A portrait-painter, who was doing very little business, was advised by a friend to paint a picture of himself and his wife, and to hang it out in the street as an advertisement. This he did, and shortly afterwards his father-in-law came along. Gazing at the picture for some time, the latter at length asked, “Who is that woman?” “Why, that is your daughter,” replied the artist. “Whatever is she doing,” again inquired her father, “sitting there with that stranger?”
A man who had been condemned to wear the cangue, or wooden collar, was seen by some of his friends. “What have you been doing,” they asked, “to deserve this?” “Oh, nothing,” he replied; “I only picked up an old piece of rope.” “And are you to be punished thus severely,” they said, “for merely picking up an[436] end of rope?” “Well,” answered the man, “the fact is that there was a bullock tied to the other end.”
A man asked a friend to stay and have tea. Unfortunately there was no tea in the house, so a servant was sent to borrow some. Before the latter had returned the water was already boiling, and it became necessary to pour in more cold water. This happened several times, and at length the boiler was overflowing but no tea had come. Then the man’s wife said to her husband, “As we don’t seem likely to get any tea, you had better offer your friend a bath!”
A monkey, brought after death before the King of Purgatory, begged to be reborn on earth as a man. “In that case,” said the King, “all the hairs must be plucked out of your body,” and he ordered the attendant demons to pull them out forthwith. At the very first hair, however, the monkey screeched out, and said he could not bear the pain. “You brute!” roared the King, “how are you to become a man if you cannot even part with a single hair?”
A braggart chess-player played three games with a stranger and lost them all. Next day a friend asked him how he had come off. “Oh,” said he, “I didn’t win the first game, and my opponent didn’t lose the second. As for the third, I wanted to draw it, but he wouldn’t agree.”
The barest sketch of Chinese literature would hardly be complete without some allusion to its proverbs and maxims. These are not only to be found largely scattered throughout every branch of writing, classical and popular, but may also be studied in collections, generally under a metrical form.
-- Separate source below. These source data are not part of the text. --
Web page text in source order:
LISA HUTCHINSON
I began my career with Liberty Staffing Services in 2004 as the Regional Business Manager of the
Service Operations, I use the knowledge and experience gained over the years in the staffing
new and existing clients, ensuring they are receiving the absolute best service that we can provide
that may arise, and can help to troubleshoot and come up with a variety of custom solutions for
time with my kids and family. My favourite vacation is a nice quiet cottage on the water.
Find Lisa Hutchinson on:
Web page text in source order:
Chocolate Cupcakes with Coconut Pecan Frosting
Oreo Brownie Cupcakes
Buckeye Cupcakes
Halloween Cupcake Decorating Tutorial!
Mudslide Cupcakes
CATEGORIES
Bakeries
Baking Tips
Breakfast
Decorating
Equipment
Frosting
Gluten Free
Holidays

Thus the Ming Hsien Chi, to[437] take one example, which can be purchased anywhere for about a penny, consists of thirty pages of proverbs and the like, arranged in antithetical couplets of five, six, and seven characters to each line. Children are made to learn these by heart, and ordinary grown-up Chinamen may be almost said to think in proverbs. There can be no doubt that to the foreigner a large store of proverbs, committed to memory and judiciously introduced, are a great aid to successful conversation. These are a few taken from an inexhaustible supply, omitting to a great extent such as find a ready equivalent in English:—
Deal with the faults of others as gently as with your own.
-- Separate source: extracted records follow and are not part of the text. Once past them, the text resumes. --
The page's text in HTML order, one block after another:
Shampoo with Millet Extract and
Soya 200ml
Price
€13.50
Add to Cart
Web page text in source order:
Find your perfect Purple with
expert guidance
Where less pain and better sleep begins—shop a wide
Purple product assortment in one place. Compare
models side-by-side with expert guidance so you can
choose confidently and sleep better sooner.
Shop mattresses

By many words wit is exhausted.
If you bow at all, bow low.
If you take an ox, you must give a horse.
A man thinks he knows, but a woman knows better.
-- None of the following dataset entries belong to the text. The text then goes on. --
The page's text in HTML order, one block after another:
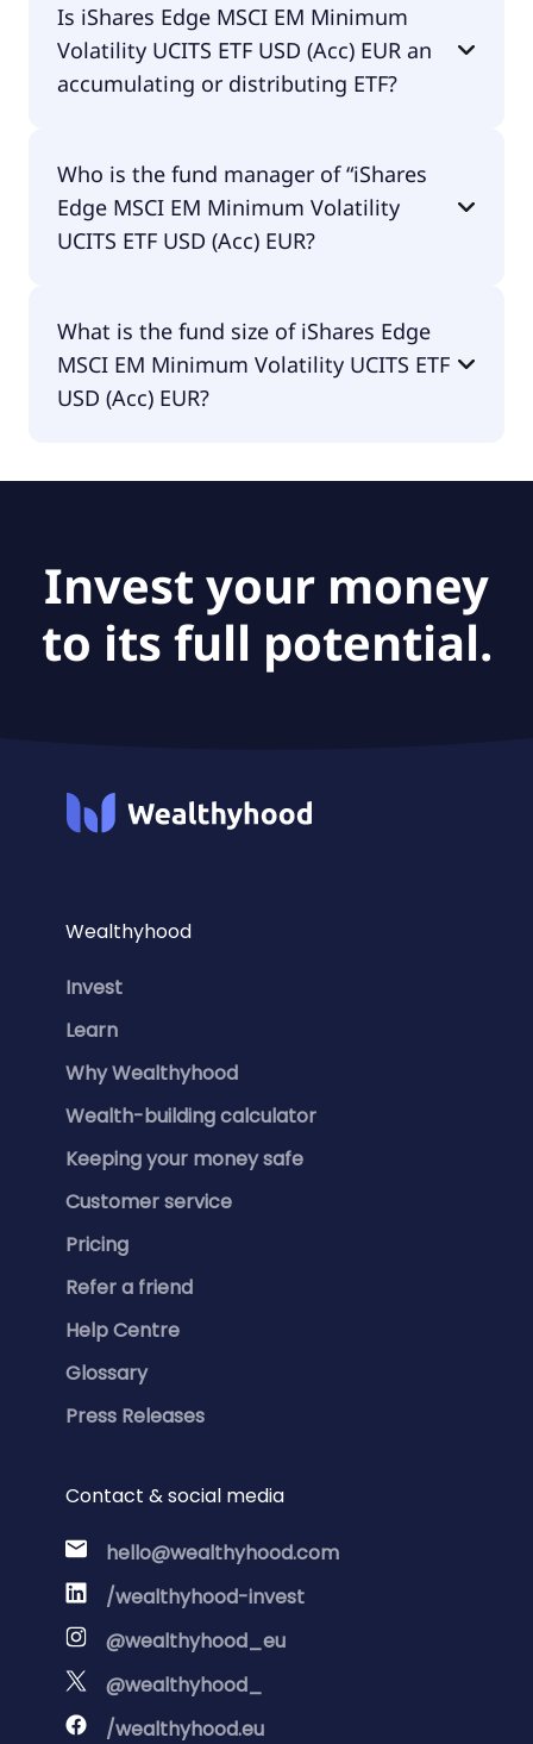
ETF USD (Acc) EUR is traded in EUR.
Is iShares Edge MSCI EM Minimum
Volatility UCITS ETF USD (Acc) EUR an
accumulating or distributing ETF?
ETF USD (Acc) EUR is distributing.
Who is the fund manager of “iShares
Edge MSCI EM Minimum Volatility
UCITS ETF USD (Acc) EUR?
Minimum Volatility UCITS ETF USD (Acc) EUR is
BlackRock Asset Management Ireland - ETF.
What is the fund size of iShares Edge
MSCI EM Minimum Volatility UCITS ETF
USD (Acc) EUR?
Invest your money
to its full potential.
Wealthyhood
Invest
Learn
Why Wealthyhood
Wealth-building calculator
Keeping your money safe
Customer service
Pricing
Refer a friend
Help Centre
Glossary
Press Releases
Contact & social media
hello@wealthyhood.com
/wealthyhood-invest
@wealthyhood_eu
@wealthyhood_
/wealthyhood.eu

Words whispered on earth sound like thunder in heaven.
If fortune smiles—who doesn’t? If fortune doesn’t—who does?
Moneyed men are always listened to.
Nature is better than a middling doctor.
Stay at home and reverence your parents; why travel afar to worship the gods?
A bottle-nosed man may be a teetotaller, but no one will think so.
It is easier to catch a tiger than to ask a favour.
With money you can move the gods; without it, you can’t move a man.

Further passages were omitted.